Любочка (поглощена разглядыванием альбома). Сейчас, сейчас, минутку.
Глебов (тихо). И вы — вот так и уйдете?
Наташа (покачала головой). Никогда.
Глебов (раздраженно). Что за глупое, дурацкое, идиотское слово — никогда! Как вам не стыдно?! Опять слова — никогда, навсегда! (Точно передразнивая кого-то.) «Мы никогда с вами не увидимся!» А уже через день мчатся друг другу навстречу. «Я полюбил тебя навсегда!» А длится это «навсегда» месяц.

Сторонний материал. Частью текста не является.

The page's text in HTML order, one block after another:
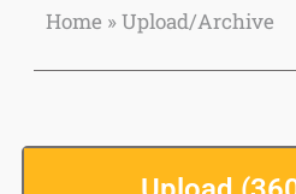
Upload
to
Home »Upload/Archive
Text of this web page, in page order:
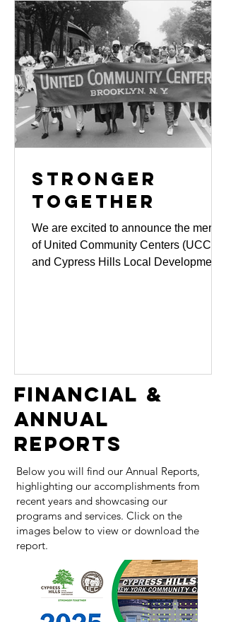
neighborhood. It is also a powerful
acknowledgment of the impactful work
of the organization in poverty fighting,
workforce development, youth and
family services, college acce
Stronger
Together
We are excited to announce the merger
of United Community Centers (UCC)
and Cypress Hills Local Development
creating lasting positive change. Thank
you for your continued support as we
CHLD
FINANCIAL &
ANNUAL
REPORTS
Below you will find our Annual Reports,
highlighting our accomplishments from
recent years and showcasing our
programs and services. Click on the
images below to view or download the
report.​​​​​
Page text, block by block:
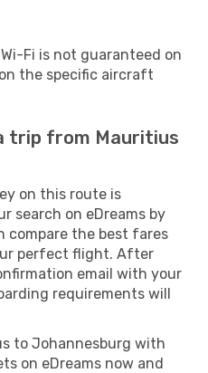
Fi is not guaranteed on
the specific aircraft
trip from Mauritius
on this route is
search on eDreams by
compare the best fares
perfect flight. After
email with your
requirements will
to Johannesburg with
on eDreams now and
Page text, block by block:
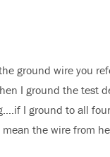
ground wire you
I ground the test
I ground to all
the wire from
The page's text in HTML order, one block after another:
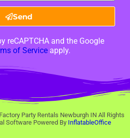
Send
reCAPTCHA and the Google
of Service apply.
Party Rentals Newburgh IN All Rights
Software Powered By InflatableOffice

Или год в лучшем случае. Поймите же, как на редкость непрочны эти «навсегда» и «никогда»! (Помедлив.) Сегодня я еду на дачу. Но завтра, в понедельник, я буду в Москве, в редакции. Можно мне завтра вам позвонить?
Наташа. Нет.
Глебов. У вас нет телефона?
Наташа. Есть.
Глебов. Когда мы увидимся?
Наташа (с легкой улыбкой). Никогда.
Глебов. Вы, голубчик, упрямы, но я поупрямее вас, поверьте! Когда мы увидимся?
Наташа. Никогда.
Глебов. Хорошо. Завтра вы, допустим, не можете. А во вторник? В среду? В будущую субботу? Когда мы увидимся?

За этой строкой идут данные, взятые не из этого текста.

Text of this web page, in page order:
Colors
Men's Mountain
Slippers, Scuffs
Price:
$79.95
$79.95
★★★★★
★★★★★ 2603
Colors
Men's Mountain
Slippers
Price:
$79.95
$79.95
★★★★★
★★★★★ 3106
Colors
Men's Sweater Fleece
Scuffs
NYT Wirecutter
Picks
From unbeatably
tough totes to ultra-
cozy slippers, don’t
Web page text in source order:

Наташа. Никогда, Владимир Васильевич.
Глебов. Ах, послушайте, бросьте вы твердить это свое дурацкое «невермор»! Вы же не ворон, черт побери! (Со злостью.) Л вообще, если уж на то пошло, так объясните же мне, черт вас побери совсем, объясните же мне в таком случае и в конце концов, что все это было? Вот это все — вечер, ночь, ресторан, театр, ваши загадочные улыбки и таинственное молчание, ваша глупейшая выходка со счетом в ресторане — что это было? Скука? Любопытство? Наивное желание поинтриговать и развлечься? Что это было?

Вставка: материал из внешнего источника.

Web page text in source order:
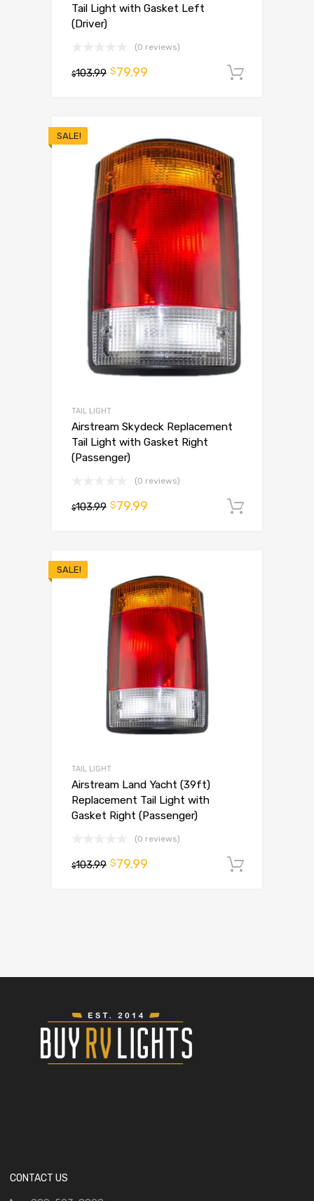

Наташа. Что это было? Вы хотите знать? Хорошо, мы вам сейчас объясним. Все совсем и удивительно просто! (Взглянула на подругу.) Ты слышишь, Любаша, о чем спрашивает Владимир Васильевич?
Любочка. Слышу.
Наташа. Объясним?
Любочка. Объясним, теперь можно.
И опять, с улыбкой поглядев друг на друга, девушки раскрывают свои темно-зеленые сумочки и достают два пестрых конверта.
Глебов. Что это?
Любочка. Билеты на самолет. Сегодня мы улетаем с Наташей. В пять часов вечера, на «ТУ-104».
Глебов. Куда вы летите?
Любочка. В Хабаровск.
Наташа. Вместе до Хабаровска. А там, к сожалению, расстаемся. Любочка — за Хабаровск, в район. А у меня пересадка на другой самолет — и дальше. Много дальше.
Глебов. Надолго вы улетаете?
Наташа. На шесть лет.
Глебов. На шесть лет?!
Любочка. Я на пять.
Наташа. Да, ты на пять. А я на шесть! (Улыбнулась Глебову,) Мы окончили этой весной институт, Владимир Васильевич, медицинский институт. Мы врачи. Сдали государственные экзамены, прошли комиссию по распределению, получили назначение, получили деньги на выезд…
Любочка. И вот — улетаем!
Наташа. Вещи мы свои давным-давно все сложили, собрали, все предотъездные дела сделали, все покупки купили, со всеми простились…
Любочка (печально улыбнулась). Мы, например, с моей мамой уже два месяца подряд прощаемся — я просто не могу больше!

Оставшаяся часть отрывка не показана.